Gloria López, neuróloga infantil del Hospital Ruber Internacional, alertó sobre los mitos del síndrome de Asperger, como la falsa idea de que implica ausencia de empatía.
La experta destacó la importancia de que estas personas reciban un acompañamiento clínico adecuado y tengan un entorno que respete su manera de percibir y procesar el mundo. “Las personas con Asperger no carecen de empatía. A veces tienen dificultades para interpretar las emociones de inmediato, pero sienten con gran intensidad y profundidad”, explicó López.
Otros mitos sobre el Asperger
Otra confusión frecuente es asociarlo exclusivamente a capacidades excepcionales. “No todas las personas con Asperger tienen talentos extraordinarios. Existen tantos perfiles como personas, y los estereotipos distorsionan la realidad”, subrayó López.
La especialista también indicó que no todos los síntomas visibles se explican por el autismo. “La ansiedad y el TDAH son comorbilidades frecuentes, y deben evaluarse de forma independiente. Su abordaje -que combina psicoeducación, ajustes del entorno y, en algunos casos, medicación- es clave para mejorar la calidad de vida”, agregó.
“El término Asperger se utiliza para describir un perfil frecuente dentro del espectro autista, caracterizado habitualmente por la ausencia de discapacidad intelectual, un desarrollo del lenguaje formalmente conservado, intereses muy intensos y una manera particular de interpretar las normas sociales implícitas. No obstante, se trata de un continuo, con una gran variabilidad entre personas”, detalló la experta.
Una forma particular de procesar la información
Según la especialista, el Asperger se caracteriza por un patrón cognitivo singular. “El cerebro prioriza ciertos estímulos y presenta mayor dificultad para integrar de forma automática las convenciones sociales implícitas, pero puede mostrar una extraordinaria capacidad para el detalle, la lógica o la memoria”, dijo.

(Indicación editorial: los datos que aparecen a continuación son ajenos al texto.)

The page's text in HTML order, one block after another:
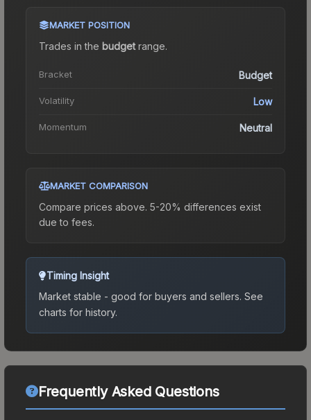
MARKET POSITION
Trades in the budgetrange.
Bracket Budget
Volatility Low
Momentum Neutral
MARKET COMPARISON
Compare prices above. 5-20% differences exist
due to fees.
Timing Insight
Market stable - good for buyers and sellers. See
charts for history.
Frequently Asked Questions
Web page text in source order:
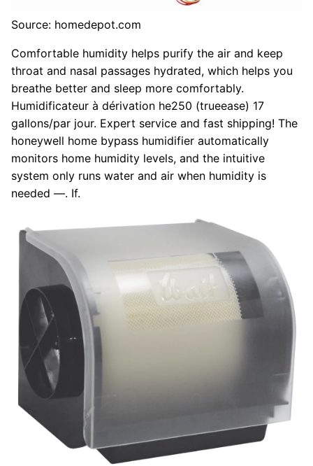
Source: homedepot.com
Comfortable humidity helps purify the air and keep
throat and nasal passages hydrated, which helps you
breathe better and sleep more comfortably.
Humidificateur à dérivation he250 (trueease) 17
gallons/par jour. Expert service and fast shipping! The
honeywell home bypass humidifier automatically
monitors home humidity levels, and the intuitive
system only runs water and air when humidity is
needed —. If.

Estas diferencias no implican menor gravedad. La doctora recuerda que no se trata de un trastorno leve, ya que muchas personas experimentan sufrimiento significativo derivado de la incomprensión, el aislamiento o la sobrecarga sensorial. “Necesitan un acompañamiento clínico y educativo adecuado y un entorno que respete su manera de percibir y procesar el mundo”, añadió.
“El objetivo no es cambiar quiénes son, sino acompañarlos para que puedan desarrollar plenamente su potencial en un mundo que a menudo no está preparado para comprender su forma de pensar y relacionarse”, concluyó la doctora.